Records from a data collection
--------------------------------
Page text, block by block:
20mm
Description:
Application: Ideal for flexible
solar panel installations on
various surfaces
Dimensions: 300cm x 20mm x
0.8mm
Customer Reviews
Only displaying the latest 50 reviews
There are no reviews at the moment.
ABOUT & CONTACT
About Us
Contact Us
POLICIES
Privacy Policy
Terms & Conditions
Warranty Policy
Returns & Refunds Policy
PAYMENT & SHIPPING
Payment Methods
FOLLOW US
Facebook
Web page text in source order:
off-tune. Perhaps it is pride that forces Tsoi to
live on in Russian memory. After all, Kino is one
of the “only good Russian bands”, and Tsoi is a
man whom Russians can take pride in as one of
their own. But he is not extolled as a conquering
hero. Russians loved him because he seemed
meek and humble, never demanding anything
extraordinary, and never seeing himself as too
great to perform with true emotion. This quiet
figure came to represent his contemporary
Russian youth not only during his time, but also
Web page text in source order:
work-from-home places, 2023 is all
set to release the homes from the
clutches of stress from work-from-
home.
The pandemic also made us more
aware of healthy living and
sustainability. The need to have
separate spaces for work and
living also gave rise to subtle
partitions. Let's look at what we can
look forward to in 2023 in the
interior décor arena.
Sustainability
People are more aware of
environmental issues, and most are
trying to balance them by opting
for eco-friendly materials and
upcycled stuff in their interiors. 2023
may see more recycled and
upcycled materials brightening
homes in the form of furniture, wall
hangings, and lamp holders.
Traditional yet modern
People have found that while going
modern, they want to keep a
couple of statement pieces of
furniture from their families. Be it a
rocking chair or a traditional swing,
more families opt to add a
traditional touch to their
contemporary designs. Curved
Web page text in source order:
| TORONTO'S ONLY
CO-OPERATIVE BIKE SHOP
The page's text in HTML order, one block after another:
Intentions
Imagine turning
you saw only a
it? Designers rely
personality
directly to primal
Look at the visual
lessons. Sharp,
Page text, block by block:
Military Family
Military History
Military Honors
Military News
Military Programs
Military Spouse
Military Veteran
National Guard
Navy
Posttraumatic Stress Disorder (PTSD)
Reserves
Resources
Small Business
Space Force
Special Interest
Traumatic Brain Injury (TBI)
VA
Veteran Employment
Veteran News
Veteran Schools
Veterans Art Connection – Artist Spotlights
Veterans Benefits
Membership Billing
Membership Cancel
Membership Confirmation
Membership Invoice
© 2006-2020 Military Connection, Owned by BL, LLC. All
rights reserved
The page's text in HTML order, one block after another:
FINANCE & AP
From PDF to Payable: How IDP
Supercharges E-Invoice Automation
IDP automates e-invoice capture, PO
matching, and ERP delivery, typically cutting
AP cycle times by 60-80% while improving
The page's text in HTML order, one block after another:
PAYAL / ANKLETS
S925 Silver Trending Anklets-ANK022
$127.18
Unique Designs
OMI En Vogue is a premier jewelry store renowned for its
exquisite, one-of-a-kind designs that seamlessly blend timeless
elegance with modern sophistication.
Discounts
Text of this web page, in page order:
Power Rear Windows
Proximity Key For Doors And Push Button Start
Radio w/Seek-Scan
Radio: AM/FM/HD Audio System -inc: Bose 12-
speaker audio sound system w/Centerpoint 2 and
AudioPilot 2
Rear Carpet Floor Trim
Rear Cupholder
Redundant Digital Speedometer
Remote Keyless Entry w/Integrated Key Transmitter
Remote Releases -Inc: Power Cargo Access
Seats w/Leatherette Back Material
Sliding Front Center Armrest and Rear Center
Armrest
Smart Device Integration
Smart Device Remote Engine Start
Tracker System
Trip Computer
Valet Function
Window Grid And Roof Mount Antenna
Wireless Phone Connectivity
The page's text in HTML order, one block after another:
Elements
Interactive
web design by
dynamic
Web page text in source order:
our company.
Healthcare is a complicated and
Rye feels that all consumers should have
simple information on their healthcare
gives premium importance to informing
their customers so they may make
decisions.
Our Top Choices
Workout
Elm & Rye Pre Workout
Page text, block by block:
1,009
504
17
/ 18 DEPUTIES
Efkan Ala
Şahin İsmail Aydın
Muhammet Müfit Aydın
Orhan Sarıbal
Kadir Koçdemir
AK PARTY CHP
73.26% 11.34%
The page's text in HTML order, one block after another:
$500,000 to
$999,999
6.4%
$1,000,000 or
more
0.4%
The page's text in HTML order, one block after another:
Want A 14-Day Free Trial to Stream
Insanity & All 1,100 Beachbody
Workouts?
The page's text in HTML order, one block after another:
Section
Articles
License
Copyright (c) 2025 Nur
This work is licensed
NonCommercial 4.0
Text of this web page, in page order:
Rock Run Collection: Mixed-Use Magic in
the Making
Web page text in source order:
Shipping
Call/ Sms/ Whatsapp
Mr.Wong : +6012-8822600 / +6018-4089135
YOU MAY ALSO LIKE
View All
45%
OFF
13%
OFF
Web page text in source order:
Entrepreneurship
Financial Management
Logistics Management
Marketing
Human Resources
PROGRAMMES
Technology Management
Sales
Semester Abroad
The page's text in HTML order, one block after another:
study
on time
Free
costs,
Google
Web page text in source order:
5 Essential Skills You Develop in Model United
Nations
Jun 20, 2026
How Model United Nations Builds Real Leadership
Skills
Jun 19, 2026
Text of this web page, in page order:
--------------------------------
What is required:
Reproduce each line above without any alteration.

Solution to this problem:
Page text, block by block:
20mm
Description:
Application: Ideal for flexible
solar panel installations on
various surfaces
Dimensions: 300cm x 20mm x
0.8mm
Customer Reviews
Only displaying the latest 50 reviews
There are no reviews at the moment.
ABOUT & CONTACT
About Us
Contact Us
POLICIES
Privacy Policy
Terms & Conditions
Warranty Policy
Returns & Refunds Policy
PAYMENT & SHIPPING
Payment Methods
FOLLOW US
Facebook
Web page text in source order:
off-tune. Perhaps it is pride that forces Tsoi to
live on in Russian memory. After all, Kino is one
of the “only good Russian bands”, and Tsoi is a
man whom Russians can take pride in as one of
their own. But he is not extolled as a conquering
hero. Russians loved him because he seemed
meek and humble, never demanding anything
extraordinary, and never seeing himself as too
great to perform with true emotion. This quiet
figure came to represent his contemporary
Russian youth not only during his time, but also
Web page text in source order:
work-from-home places, 2023 is all
set to release the homes from the
clutches of stress from work-from-
home.
The pandemic also made us more
aware of healthy living and
sustainability. The need to have
separate spaces for work and
living also gave rise to subtle
partitions. Let's look at what we can
look forward to in 2023 in the
interior décor arena.
Sustainability
People are more aware of
environmental issues, and most are
trying to balance them by opting
for eco-friendly materials and
upcycled stuff in their interiors. 2023
may see more recycled and
upcycled materials brightening
homes in the form of furniture, wall
hangings, and lamp holders.
Traditional yet modern
People have found that while going
modern, they want to keep a
couple of statement pieces of
furniture from their families. Be it a
rocking chair or a traditional swing,
more families opt to add a
traditional touch to their
contemporary designs. Curved
Web page text in source order:
| TORONTO'S ONLY
CO-OPERATIVE BIKE SHOP
The page's text in HTML order, one block after another:
Intentions
Imagine turning
you saw only a
it? Designers rely
personality
directly to primal
Look at the visual
lessons. Sharp,
Page text, block by block:
Military Family
Military History
Military Honors
Military News
Military Programs
Military Spouse
Military Veteran
National Guard
Navy
Posttraumatic Stress Disorder (PTSD)
Reserves
Resources
Small Business
Space Force
Special Interest
Traumatic Brain Injury (TBI)
VA
Veteran Employment
Veteran News
Veteran Schools
Veterans Art Connection – Artist Spotlights
Veterans Benefits
Membership Billing
Membership Cancel
Membership Confirmation
Membership Invoice
© 2006-2020 Military Connection, Owned by BL, LLC. All
rights reserved
The page's text in HTML order, one block after another:
FINANCE & AP
From PDF to Payable: How IDP
Supercharges E-Invoice Automation
IDP automates e-invoice capture, PO
matching, and ERP delivery, typically cutting
AP cycle times by 60-80% while improving
The page's text in HTML order, one block after another:
PAYAL / ANKLETS
S925 Silver Trending Anklets-ANK022
$127.18
Unique Designs
OMI En Vogue is a premier jewelry store renowned for its
exquisite, one-of-a-kind designs that seamlessly blend timeless
elegance with modern sophistication.
Discounts
Text of this web page, in page order:
Power Rear Windows
Proximity Key For Doors And Push Button Start
Radio w/Seek-Scan
Radio: AM/FM/HD Audio System -inc: Bose 12-
speaker audio sound system w/Centerpoint 2 and
AudioPilot 2
Rear Carpet Floor Trim
Rear Cupholder
Redundant Digital Speedometer
Remote Keyless Entry w/Integrated Key Transmitter
Remote Releases -Inc: Power Cargo Access
Seats w/Leatherette Back Material
Sliding Front Center Armrest and Rear Center
Armrest
Smart Device Integration
Smart Device Remote Engine Start
Tracker System
Trip Computer
Valet Function
Window Grid And Roof Mount Antenna
Wireless Phone Connectivity
The page's text in HTML order, one block after another:
Elements
Interactive
web design by
dynamic
Web page text in source order:
our company.
Healthcare is a complicated and
Rye feels that all consumers should have
simple information on their healthcare
gives premium importance to informing
their customers so they may make
decisions.
Our Top Choices
Workout
Elm & Rye Pre Workout
Page text, block by block:
1,009
504
17
/ 18 DEPUTIES
Efkan Ala
Şahin İsmail Aydın
Muhammet Müfit Aydın
Orhan Sarıbal
Kadir Koçdemir
AK PARTY CHP
73.26% 11.34%
The page's text in HTML order, one block after another:
$500,000 to
$999,999
6.4%
$1,000,000 or
more
0.4%
The page's text in HTML order, one block after another:
Want A 14-Day Free Trial to Stream
Insanity & All 1,100 Beachbody
Workouts?
The page's text in HTML order, one block after another:
Section
Articles
License
Copyright (c) 2025 Nur
This work is licensed
NonCommercial 4.0
Text of this web page, in page order:
Rock Run Collection: Mixed-Use Magic in
the Making
Web page text in source order:
Shipping
Call/ Sms/ Whatsapp
Mr.Wong : +6012-8822600 / +6018-4089135
YOU MAY ALSO LIKE
View All
45%
OFF
13%
OFF
Web page text in source order:
Entrepreneurship
Financial Management
Logistics Management
Marketing
Human Resources
PROGRAMMES
Technology Management
Sales
Semester Abroad
The page's text in HTML order, one block after another:
study
on time
Free
costs,
Google
Web page text in source order:
5 Essential Skills You Develop in Model United
Nations
Jun 20, 2026
How Model United Nations Builds Real Leadership
Skills
Jun 19, 2026
Text of this web page, in page order:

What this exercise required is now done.